Sunday, April 29, 2012

6 Reasons to use a SQL Database

There is a lot of hype about NoSQL databases. These databases provide solutions to problems that traditional SQL RDBMS's can't, and they are 'new and shiny'. While these new tools are drawing a lot of attention, I'd like to review the case for the traditional SQL RDBMS.

  1. They abstract data the way that we would store them without  a database. A ledger is like a table, an invoice is  a one-to-many relationship. They are easy to understand and apply to real life situations.
  2. They are structured. Since each row in a table has the same structure, you only have to write one 'piece' of code to deal with it. Less code means faster development times, and less bugs.
  3. Static Data Types. Each column has a static data type (Or should anyway) so programs don't have to worry about data validation when retrieving data. This means less code too.
  4. SQL. They all run a dialect of SQL which cuts down on the programming learning curve.
  5. They are reliable. ACID transaction handling means that there is less chance of data corruption. And we all know corruption is bad.
  6. They are mature. Oracle and DB2 have been around for over 30 years, SQL Server for more than 20, PosgressSQL more than 15. Most of the bugs are out of the system, and there is a lot of documentation available. 

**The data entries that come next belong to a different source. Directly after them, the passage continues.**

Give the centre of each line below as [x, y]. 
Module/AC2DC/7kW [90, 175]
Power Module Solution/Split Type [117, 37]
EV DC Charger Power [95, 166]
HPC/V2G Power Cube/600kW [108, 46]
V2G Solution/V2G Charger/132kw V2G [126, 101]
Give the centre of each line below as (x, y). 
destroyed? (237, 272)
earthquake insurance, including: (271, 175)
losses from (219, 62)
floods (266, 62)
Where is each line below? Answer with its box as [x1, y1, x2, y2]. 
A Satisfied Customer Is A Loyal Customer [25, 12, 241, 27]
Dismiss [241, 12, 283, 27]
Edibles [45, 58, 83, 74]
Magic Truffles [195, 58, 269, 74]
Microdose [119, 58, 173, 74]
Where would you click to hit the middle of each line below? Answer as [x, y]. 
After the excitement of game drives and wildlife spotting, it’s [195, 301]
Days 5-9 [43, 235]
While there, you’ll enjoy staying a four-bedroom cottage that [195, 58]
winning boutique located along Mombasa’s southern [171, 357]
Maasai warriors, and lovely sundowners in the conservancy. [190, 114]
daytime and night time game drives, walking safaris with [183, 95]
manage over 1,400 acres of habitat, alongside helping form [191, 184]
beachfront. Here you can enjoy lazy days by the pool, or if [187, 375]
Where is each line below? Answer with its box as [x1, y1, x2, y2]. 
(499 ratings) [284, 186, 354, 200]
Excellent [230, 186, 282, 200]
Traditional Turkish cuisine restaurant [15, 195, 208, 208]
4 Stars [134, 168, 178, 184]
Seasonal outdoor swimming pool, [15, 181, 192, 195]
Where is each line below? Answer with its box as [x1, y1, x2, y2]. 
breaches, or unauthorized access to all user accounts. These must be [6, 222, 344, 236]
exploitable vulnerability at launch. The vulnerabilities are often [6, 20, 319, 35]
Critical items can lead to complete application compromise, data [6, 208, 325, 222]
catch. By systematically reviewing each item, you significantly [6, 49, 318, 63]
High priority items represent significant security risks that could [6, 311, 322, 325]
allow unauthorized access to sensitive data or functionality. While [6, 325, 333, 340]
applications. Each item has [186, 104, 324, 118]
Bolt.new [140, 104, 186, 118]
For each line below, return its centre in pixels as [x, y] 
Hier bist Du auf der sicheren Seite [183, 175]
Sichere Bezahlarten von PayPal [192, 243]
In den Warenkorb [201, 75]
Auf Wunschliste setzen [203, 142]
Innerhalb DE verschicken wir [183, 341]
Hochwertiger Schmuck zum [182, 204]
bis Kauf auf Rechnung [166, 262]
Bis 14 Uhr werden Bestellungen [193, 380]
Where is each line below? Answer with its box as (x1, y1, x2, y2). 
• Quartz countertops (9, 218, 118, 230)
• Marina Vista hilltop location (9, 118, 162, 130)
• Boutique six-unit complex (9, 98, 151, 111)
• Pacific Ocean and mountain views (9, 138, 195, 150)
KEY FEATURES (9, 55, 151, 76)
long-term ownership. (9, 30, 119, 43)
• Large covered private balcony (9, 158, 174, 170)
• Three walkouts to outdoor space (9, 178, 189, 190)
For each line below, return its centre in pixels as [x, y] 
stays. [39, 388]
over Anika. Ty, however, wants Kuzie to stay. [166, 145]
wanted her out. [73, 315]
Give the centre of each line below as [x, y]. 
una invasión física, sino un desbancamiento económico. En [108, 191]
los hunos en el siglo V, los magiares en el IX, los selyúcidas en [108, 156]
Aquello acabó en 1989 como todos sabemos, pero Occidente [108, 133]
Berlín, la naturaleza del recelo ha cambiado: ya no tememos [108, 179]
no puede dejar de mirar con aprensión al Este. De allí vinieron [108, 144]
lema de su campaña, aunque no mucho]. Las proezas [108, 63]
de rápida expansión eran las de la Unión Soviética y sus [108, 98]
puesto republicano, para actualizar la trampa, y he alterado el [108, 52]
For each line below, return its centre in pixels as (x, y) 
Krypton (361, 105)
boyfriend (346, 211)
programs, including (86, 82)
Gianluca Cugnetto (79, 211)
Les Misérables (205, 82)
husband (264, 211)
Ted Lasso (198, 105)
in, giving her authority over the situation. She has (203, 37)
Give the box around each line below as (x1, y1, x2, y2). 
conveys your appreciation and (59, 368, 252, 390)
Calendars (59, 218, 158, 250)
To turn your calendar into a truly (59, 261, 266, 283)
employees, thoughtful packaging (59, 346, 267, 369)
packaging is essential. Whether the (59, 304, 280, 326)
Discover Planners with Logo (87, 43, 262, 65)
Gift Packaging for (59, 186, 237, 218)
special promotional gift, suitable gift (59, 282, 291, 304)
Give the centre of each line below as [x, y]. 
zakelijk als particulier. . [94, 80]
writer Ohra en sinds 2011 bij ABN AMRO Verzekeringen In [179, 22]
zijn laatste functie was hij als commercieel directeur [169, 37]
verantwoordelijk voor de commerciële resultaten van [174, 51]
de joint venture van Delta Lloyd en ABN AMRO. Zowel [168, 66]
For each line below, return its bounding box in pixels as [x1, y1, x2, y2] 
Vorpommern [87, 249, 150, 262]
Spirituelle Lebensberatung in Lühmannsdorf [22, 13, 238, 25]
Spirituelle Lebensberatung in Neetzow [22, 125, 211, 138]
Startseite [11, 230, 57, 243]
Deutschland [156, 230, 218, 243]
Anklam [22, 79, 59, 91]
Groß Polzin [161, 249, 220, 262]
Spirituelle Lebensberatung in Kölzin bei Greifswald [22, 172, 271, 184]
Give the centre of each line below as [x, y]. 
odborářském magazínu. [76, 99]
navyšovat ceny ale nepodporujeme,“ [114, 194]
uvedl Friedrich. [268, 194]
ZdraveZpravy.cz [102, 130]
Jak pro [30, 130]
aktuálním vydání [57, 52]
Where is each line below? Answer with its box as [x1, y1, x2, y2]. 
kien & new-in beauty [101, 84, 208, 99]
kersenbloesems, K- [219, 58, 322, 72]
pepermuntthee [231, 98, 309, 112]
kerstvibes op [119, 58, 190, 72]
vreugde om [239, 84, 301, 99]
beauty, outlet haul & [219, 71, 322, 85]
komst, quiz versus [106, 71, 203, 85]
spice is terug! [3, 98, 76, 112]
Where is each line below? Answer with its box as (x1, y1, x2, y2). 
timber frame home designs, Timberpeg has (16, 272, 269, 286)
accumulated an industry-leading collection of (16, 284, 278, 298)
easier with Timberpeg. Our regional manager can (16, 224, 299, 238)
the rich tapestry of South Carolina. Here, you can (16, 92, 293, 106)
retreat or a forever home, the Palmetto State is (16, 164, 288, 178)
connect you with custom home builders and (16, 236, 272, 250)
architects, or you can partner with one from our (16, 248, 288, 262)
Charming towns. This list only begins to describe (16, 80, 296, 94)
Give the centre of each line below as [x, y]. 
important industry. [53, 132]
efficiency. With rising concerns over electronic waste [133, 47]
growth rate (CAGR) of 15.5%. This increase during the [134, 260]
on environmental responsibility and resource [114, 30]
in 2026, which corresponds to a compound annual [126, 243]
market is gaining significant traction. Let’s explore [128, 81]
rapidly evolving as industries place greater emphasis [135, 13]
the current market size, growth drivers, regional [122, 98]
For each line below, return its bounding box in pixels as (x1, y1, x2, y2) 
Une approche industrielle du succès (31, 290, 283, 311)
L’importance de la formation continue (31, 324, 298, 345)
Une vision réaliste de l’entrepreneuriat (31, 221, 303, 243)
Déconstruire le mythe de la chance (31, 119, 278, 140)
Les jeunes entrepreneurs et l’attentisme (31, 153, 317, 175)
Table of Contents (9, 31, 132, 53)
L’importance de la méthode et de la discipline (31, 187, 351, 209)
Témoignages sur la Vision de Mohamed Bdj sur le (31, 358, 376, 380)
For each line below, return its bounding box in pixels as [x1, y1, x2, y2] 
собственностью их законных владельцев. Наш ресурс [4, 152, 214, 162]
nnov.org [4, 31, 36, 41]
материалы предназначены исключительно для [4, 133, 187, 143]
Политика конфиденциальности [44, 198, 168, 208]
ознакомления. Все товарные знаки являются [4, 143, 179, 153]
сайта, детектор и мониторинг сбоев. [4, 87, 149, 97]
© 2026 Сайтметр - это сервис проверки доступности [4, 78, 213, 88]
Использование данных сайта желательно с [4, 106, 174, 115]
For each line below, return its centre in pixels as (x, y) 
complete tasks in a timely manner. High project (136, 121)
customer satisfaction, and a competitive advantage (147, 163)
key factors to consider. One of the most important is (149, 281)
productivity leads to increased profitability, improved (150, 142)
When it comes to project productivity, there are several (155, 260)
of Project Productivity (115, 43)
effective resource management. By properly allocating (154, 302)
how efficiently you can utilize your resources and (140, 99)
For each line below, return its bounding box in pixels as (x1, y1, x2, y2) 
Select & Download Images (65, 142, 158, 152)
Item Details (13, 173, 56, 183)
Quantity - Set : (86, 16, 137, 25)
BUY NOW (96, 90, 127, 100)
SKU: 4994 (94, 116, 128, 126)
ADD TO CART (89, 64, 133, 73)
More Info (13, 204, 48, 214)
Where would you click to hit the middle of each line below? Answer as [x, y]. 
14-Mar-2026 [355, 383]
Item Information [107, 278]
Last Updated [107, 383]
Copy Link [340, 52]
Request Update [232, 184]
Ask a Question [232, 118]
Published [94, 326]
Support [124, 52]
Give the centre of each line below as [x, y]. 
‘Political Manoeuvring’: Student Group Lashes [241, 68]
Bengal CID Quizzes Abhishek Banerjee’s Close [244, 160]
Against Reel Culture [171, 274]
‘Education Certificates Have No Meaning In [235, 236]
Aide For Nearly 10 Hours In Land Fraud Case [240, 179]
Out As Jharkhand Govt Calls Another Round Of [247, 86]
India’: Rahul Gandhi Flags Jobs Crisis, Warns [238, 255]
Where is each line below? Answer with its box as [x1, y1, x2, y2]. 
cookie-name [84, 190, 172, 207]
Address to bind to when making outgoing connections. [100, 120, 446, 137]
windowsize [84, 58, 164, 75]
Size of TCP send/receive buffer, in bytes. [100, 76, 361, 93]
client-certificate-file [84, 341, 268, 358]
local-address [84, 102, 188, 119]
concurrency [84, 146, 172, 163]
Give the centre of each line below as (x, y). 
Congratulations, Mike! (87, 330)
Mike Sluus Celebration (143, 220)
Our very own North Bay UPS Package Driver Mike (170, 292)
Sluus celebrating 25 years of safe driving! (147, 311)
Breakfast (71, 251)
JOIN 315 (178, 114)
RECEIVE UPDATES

Don't jump into the NoSQL pool, unless you need too. SQL RDBMS's still provide the an excellent solution to most data storage and retrieval issues.

Tuesday, April 3, 2012

Valid vs Accurate

If I were to tell you to guess my electric bill from the following two choices, $146.78 or $150.00, which would you chose? I'd bet the a majority of readers would chose the former rather than the latter because it wasn't a 'round' number, and what are the odds that an electric bill would be a round number like 150. Of course the truth is my electric bill is just as likely to any number with a reasonable range as any other, but that 150 doesn't look right, why, because it looks inaccurate. Why does it look inaccurate, well because it doesn't appear valid. But in reality you cant assume a value is accurate because it appears valid.  In fact, you you need to separate the two concepts from each other when you look at data.

Validity in terms of data, means that it fits fits the definition for a particular type of data, for instance, in the case of US dollars it is a decimal number with two places of precision after the decimal point, an US phone number with area code is minimally a 10 digit integer. The other notable  property of data validity is that it can be checked with a self contained rule, there is no need to compare it to outside data.

Accuracy, on the other hand, means the data is correct. For instance, the actual value of my electric bill. Accuracy has to be checked by comparison with an outside value, so accuracy checks cannot be self contained. While accurate data is usually valid it does not have to be. If my actual electric bill was 150, it could conceivably presented  as in integer instead of a decimal thus making it invalid.

When dealing with data, make sure that you deal with validity first, followed by accuracy. This is especially true with weakly typed languages and variant data types.